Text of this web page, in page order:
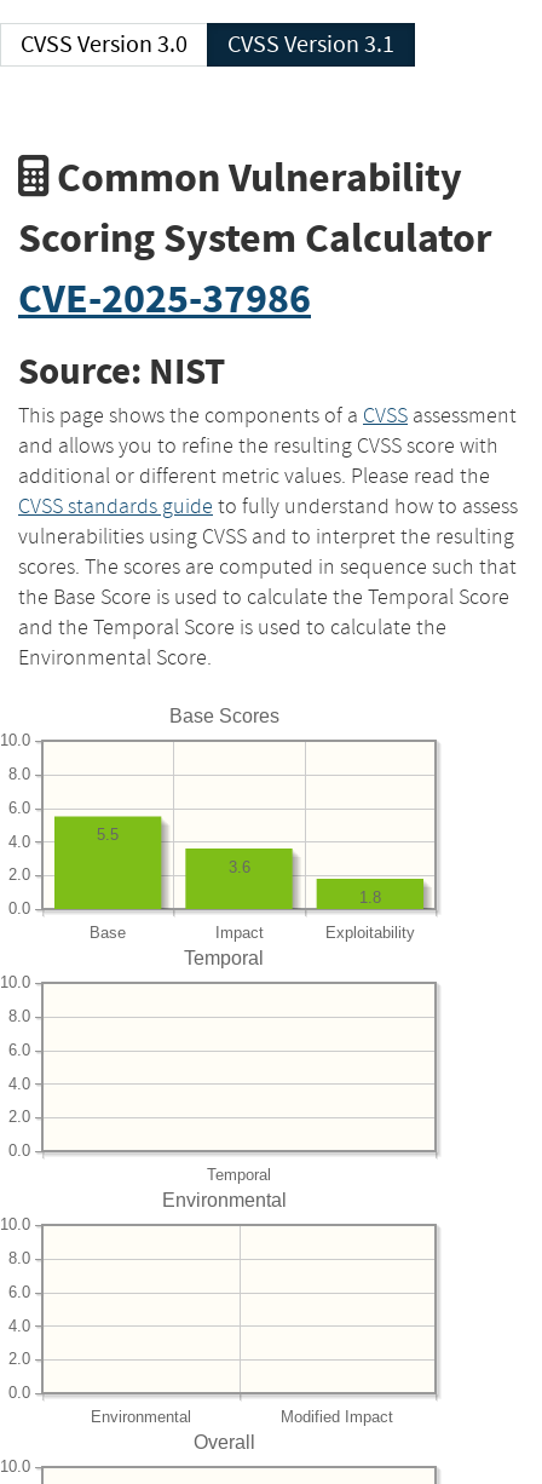
CVSS Version 3.0 CVSS Version 3.1
Common Vulnerability
Scoring System Calculator
CVE-2025-37986
Source: NIST
This page shows the components of a CVSS assessment
and allows you to refine the resulting CVSS score with
additional or different metric values. Please read the
CVSS standards guide to fully understand how to assess
vulnerabilities using CVSS and to interpret the resulting
scores. The scores are computed in sequence such that
the Base Score is used to calculate the Temporal Score
and the Temporal Score is used to calculate the
Environmental Score.
Base Scores
Base Impact Exploitability
0.0
2.0
4.0
6.0
8.0
10.0
1.8
3.6
5.5
Temporal
Temporal
0.0
2.0
4.0
6.0
8.0
10.0
Environmental
Environmental Modified Impact
0.0
2.0
4.0
6.0
8.0
10.0
Overall
10.0

◆ Aim of the exercise ◆
Provide the count of lines in the records above that hold the word "CVSS", with no other text.

◆ Problem solution ◆
5